Rising from the wet earth

 

Nostoc microscope

Same as above, microscope view.

A windowsill experiment to see this is to put pondwater in four soda bottles.  In one bottle put no fertilizer,  and then increasing amounts in all the others.  One drop in one, two drops in the next, and so forth.   Wait a month.  A harmful algal bloom right before your eyes!

eutrophication - Copy

How many sources of nutrient enrichment can you think of?  Organic decay, sewage, septic systems,  manure,  biosolids,  fertilizers.  Twenty-some million Floridians and tourists generate oodles of sewage.  Treatment does not remove all the nutrients, even passage through artificial wetlands.    One way to shed nutrient-loaded sewage treatment water is as reclaimed irrigation water,  inviting turf and ornamentals to take up the nutrients,  and those nutrients are back into the ecosystem.

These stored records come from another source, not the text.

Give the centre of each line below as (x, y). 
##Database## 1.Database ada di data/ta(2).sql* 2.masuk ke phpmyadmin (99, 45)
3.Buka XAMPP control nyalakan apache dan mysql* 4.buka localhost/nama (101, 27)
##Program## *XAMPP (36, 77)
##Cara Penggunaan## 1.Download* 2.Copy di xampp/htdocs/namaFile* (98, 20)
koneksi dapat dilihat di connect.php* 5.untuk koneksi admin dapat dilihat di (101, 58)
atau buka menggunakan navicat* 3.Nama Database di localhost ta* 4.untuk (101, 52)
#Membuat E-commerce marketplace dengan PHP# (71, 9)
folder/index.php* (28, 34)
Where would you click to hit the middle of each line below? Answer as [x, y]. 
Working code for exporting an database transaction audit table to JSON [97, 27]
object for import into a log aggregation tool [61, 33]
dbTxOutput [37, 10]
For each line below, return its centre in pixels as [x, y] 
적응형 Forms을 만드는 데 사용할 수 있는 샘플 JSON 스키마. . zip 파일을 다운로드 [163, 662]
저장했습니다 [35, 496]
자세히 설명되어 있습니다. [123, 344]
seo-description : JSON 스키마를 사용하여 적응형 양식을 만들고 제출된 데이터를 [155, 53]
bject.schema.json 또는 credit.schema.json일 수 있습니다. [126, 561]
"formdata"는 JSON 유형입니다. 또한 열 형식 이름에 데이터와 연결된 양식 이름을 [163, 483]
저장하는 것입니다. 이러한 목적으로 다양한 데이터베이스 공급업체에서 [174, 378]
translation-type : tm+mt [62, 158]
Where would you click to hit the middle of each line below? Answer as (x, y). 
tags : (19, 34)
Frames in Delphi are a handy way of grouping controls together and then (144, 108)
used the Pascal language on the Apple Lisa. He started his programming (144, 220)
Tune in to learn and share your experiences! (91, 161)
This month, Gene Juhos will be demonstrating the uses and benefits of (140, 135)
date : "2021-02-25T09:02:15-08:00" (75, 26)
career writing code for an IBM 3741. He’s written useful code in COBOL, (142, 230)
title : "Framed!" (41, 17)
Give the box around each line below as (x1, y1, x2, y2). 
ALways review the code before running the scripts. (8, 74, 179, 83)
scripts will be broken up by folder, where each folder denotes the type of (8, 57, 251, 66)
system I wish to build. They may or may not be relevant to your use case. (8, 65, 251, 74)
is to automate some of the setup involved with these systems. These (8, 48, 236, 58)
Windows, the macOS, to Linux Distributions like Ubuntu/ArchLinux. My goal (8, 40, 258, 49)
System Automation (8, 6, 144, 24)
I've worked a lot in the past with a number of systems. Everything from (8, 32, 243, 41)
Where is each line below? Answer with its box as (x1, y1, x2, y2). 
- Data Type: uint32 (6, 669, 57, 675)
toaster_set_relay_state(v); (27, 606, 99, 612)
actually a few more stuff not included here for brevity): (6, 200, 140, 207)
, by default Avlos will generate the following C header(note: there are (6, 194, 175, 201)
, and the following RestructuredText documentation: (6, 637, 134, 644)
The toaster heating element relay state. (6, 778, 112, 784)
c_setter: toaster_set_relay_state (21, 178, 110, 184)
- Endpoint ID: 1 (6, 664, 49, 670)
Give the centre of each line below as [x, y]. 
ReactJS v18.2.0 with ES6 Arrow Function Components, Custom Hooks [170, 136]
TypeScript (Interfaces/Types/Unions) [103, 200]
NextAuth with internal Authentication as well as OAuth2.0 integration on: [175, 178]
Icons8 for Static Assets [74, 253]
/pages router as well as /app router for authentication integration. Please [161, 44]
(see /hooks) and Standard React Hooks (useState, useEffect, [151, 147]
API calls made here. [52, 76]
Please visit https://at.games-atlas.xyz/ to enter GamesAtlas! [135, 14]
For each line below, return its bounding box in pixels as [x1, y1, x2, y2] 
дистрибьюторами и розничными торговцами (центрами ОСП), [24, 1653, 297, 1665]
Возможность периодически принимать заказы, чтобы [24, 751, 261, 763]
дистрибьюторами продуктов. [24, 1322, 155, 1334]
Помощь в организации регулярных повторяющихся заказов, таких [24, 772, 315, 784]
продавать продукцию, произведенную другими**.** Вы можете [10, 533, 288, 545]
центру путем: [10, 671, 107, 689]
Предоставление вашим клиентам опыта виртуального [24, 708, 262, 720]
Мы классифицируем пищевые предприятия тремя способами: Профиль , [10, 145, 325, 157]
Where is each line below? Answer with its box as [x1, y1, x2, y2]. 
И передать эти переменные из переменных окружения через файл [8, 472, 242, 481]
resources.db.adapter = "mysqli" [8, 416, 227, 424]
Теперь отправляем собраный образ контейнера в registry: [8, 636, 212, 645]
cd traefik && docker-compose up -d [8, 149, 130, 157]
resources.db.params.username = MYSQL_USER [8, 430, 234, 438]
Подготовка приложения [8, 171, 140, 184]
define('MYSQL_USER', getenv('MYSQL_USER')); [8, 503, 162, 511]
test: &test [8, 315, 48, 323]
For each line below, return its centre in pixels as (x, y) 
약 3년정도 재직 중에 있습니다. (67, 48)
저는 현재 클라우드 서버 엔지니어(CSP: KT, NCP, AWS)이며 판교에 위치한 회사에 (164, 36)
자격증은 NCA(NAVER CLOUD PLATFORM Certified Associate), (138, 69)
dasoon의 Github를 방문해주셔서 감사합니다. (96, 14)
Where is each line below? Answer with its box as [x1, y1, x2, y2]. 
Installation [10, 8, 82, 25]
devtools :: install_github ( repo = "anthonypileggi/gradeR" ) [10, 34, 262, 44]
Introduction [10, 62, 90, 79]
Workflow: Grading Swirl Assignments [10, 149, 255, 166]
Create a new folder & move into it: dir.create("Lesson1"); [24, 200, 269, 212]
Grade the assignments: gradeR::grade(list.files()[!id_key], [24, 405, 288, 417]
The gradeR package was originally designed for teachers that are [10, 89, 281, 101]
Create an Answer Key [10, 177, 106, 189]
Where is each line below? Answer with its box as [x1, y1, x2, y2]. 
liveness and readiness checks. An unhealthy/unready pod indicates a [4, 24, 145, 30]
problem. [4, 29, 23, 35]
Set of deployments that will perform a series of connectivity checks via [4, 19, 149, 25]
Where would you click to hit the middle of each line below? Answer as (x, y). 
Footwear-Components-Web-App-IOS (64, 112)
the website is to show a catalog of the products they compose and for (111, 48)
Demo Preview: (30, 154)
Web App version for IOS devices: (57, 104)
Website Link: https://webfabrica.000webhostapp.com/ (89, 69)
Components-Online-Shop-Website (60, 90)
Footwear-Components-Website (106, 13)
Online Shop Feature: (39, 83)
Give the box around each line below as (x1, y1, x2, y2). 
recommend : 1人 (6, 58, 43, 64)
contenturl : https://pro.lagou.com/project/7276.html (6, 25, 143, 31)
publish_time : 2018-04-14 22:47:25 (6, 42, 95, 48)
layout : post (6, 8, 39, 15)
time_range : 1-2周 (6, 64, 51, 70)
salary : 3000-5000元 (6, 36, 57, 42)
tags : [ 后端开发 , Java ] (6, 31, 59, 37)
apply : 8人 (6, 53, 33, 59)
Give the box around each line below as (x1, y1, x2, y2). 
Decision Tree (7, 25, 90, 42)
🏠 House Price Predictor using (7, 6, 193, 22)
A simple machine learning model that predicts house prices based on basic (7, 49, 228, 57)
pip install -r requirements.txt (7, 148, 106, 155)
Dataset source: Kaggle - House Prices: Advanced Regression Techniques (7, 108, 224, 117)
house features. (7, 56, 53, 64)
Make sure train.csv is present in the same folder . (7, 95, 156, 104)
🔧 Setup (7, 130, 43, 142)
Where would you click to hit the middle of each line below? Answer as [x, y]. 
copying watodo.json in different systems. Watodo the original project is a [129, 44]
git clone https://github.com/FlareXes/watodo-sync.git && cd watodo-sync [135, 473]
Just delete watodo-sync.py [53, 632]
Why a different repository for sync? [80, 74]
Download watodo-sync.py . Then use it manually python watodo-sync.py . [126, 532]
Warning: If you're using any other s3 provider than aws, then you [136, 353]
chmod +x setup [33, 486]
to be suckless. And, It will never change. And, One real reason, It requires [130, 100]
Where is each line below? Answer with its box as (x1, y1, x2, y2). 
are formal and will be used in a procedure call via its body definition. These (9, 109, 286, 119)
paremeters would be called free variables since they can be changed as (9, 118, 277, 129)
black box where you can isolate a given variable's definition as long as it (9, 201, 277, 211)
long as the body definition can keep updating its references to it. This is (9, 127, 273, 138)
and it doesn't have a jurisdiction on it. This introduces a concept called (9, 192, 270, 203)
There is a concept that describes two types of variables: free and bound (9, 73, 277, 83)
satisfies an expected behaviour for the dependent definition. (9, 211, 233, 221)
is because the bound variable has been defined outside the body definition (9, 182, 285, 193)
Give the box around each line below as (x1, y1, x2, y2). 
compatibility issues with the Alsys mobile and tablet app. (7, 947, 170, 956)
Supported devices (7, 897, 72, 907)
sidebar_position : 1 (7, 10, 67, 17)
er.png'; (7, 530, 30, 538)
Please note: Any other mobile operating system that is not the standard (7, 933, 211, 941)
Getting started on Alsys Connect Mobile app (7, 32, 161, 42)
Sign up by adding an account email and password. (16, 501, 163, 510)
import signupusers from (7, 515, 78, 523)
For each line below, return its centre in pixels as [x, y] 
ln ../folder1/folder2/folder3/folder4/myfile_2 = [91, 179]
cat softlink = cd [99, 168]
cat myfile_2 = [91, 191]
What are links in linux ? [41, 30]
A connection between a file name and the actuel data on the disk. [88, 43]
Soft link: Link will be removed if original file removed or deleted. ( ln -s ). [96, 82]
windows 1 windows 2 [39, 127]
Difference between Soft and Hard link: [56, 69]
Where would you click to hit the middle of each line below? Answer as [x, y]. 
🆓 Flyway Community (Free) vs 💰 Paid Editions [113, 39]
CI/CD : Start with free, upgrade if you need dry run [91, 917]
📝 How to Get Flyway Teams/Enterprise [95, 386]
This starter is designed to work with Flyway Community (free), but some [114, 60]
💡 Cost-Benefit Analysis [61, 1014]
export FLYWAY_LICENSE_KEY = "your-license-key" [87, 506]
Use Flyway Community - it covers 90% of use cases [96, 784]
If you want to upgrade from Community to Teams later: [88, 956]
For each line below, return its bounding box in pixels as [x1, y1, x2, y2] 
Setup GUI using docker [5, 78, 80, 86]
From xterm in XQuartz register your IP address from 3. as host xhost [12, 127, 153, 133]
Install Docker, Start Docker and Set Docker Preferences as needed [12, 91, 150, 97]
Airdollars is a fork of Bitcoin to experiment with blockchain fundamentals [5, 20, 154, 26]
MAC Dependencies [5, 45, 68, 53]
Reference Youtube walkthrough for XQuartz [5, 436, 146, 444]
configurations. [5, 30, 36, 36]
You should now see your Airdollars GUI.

Agriculture comes up in the news about the polluted Lake Okeechobee system:  manure, fertilizers, backpumping.   And then there are biosolids, treated sewage sludge spread onto the earth.

As anyone who watches the news would know, releasing nutrient-enriched waters from Lake Okeechobee  causes unwanted aquatic life where the water goes: unnatural weed infestations in the Everglades and harmful algal/cyanobacterial blooms along the rivers draining the lake, extending into the sea.  That unwanted growth, especially the cyanobacteria “algae,” make dangerous toxins.

There are plenty of targets for the finger of blame, and authorities from whom to demand action.   No need to repeat the usual list of suspects.  I would not want to be any of them, because cures are not obvious, nor without downsides, and as Pogo croaks from the polluted swamp, the enemy is us.  Florida was never meant to host a gazillion people.

concrete by wall

Many stains on rocks and concrete are cyanobacteria.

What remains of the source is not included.